Pendant les périodes de crise, c’est toujours la même histoire: on désespère, on se peint mille diables sur autant de murailles, puis, soudain, une lueur inattendue remet le moteur de l’espoir en marche et, les yeux brillants, on se frotte les mains. Vous qui avez douté de l’Europe ces derniers temps, voici de quoi vous redonner du courage.
Dans un sondage réalisé en France, Allemagne, Grande-Bretagne, Espagne et Italie, quatre-vingts pour cent des sondés estiment que l’Europe doit être en mesure de décider d’utiliser seule ses forces armées sans le soutien des Etats-Unis. La France (87%) est la plus décidée, loin devant l’Italie (66%) où le berlusconisme fait toujours des ravages.
Quatre-vingt-deux pour cent des Européens pensent aussi qu’une politique de défense commune serait souhaitable. En tête, avec 90%, cette Allemagne que tous les atlantistes voudraient farouchement pro-américaine.
Par ailleurs, 65% des Européens sont convaincus que l’UE a les moyens de se doter d’une capacité de défense et de technologie sans le soutien des Etats-Unis.
Ces chiffres sont positivement renversants et sont une belle illustration du fait commenté ici-même il y a moins d’un mois que la crise européenne est avant tout une crise de direction, une crise due à la médiocrité d’une classe politique qui n’est plus capable de fixer de grands objectifs politiques et qui tourne en rond dans son pré carré national.
Le comportement des politiciens anglais (autour de la succession de Blair), celui des Français à propos de celle de Chirac et des Italiens après Berlusconi – au moment même où un boutefeu de la trempe de Dick Cheney vient à Vilnius en Lituanie souffler le froid sur l’Europe de l’Est et la Russie – est accablant. Que de surcroît, cela soit le président Lech Kaczynski, l’extrémiste polonais, qui doive apporter un bémol aux propos du vice-président américain en assurant qu’il ne fallait pas y voir un message anti-russe est tout simplement surréaliste.

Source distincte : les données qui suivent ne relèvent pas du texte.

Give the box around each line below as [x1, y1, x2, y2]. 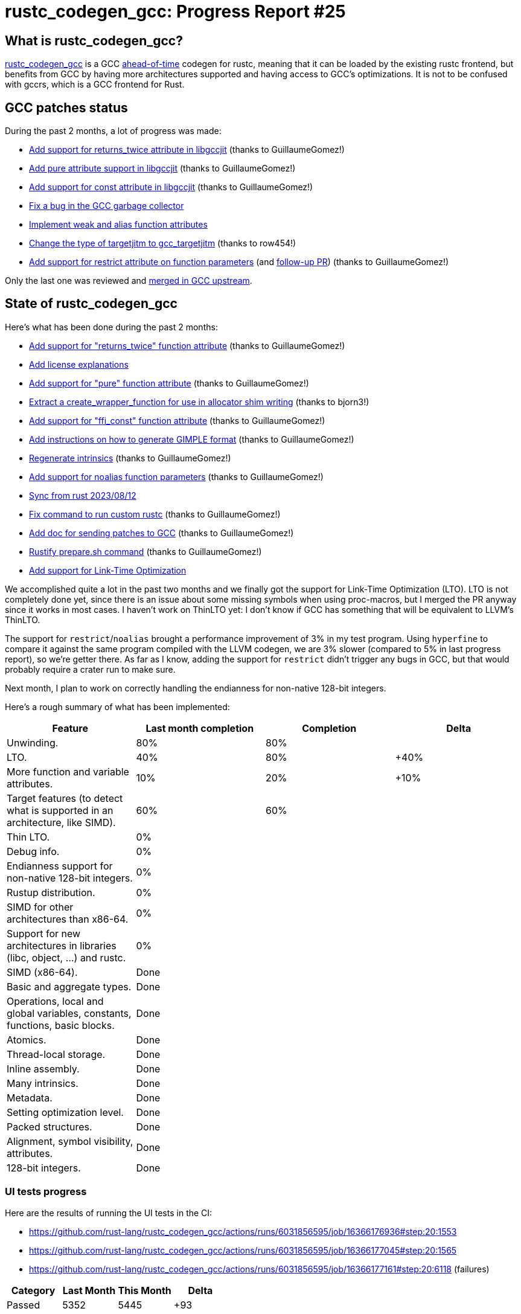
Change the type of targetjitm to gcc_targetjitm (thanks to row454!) [29, 238, 296, 249]
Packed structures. [7, 1120, 92, 1133]
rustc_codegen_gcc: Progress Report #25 [5, 1, 346, 22]
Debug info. [7, 845, 60, 857]
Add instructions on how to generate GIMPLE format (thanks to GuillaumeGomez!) [29, 434, 354, 444]
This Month [118, 1284, 171, 1296]
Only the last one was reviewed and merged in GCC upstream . [5, 275, 252, 286]
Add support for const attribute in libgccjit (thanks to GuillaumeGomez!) [29, 182, 313, 193]

Or, on l’oublie trop souvent, les Etats-Unis, profitant du vide stratégique créé par l’absence de politique étrangère et militaire européenne à l’Est, continuent imperturbablement de tisser leur toile autour de la Russie. Et les gouvernements qui hier encore s’aplatissaient devant Moscou signent avec Washington des accords aussi déshonorants que ceux imposés par Staline au lendemain de la Deuxième guerre mondiale.
Ils offrent des bases en perdant tout contrôle sur ce qui s’y passe: le commandement américain y fait ce qui lui plait. Cela a été accordé l’an dernier par Bucarest pour deux bases situées sur le littoral de la mer Noire qui sont utilisées pour la guerre en Afghanistan et en Irak. Sofia a suivi le 28 avril dernier en accordant quatre bases qui abriteront par rotation 2’500 soldats américains.
Les Bulgares renoncent aussi à l’application de leur propre droit aux éventuels délits commis par les soldats américains qui pourtant – ose-t-on le rappeler? – ne sont pas des troupes d’occupation! Ces facilités s’ajoutent à celles déjà accordées lors de l’adhésion à l’OTAN.
Il serait parfaitement vain de critiquer le comportement des gouvernements roumain, bulgare (ou baltes, polonais, etc.) en ce domaine: les enjeux les dépassent de très haut, ils n’ont pas les moyens (ni politiques, ni militaires) de résister. Et, surtout, eux qui sont à deux pas du bras armé de Monsieur Poutine, ne sauraient rester suspendus dans le vide!
Non, la faute est européenne. Seule l’UE aurait pu offrir une alternative, à condition d’y mettre tout de suite le prix et d’avoir une ligne politique claire. Cette ligne que les sondages révèlent: une défense commune s’appuyant sur une recherche commune et une politique étrangère commune. C’était le B-A ba d’une politique d’ouverture et de solidarité avec des peuples qui en avait bavé pendant un demi-siècle. L’occasion a été perdue, les Etats-Unis ont su la saisir.
Mais ce fut une occasion, rien n’empêche de se préparer pour la suivante.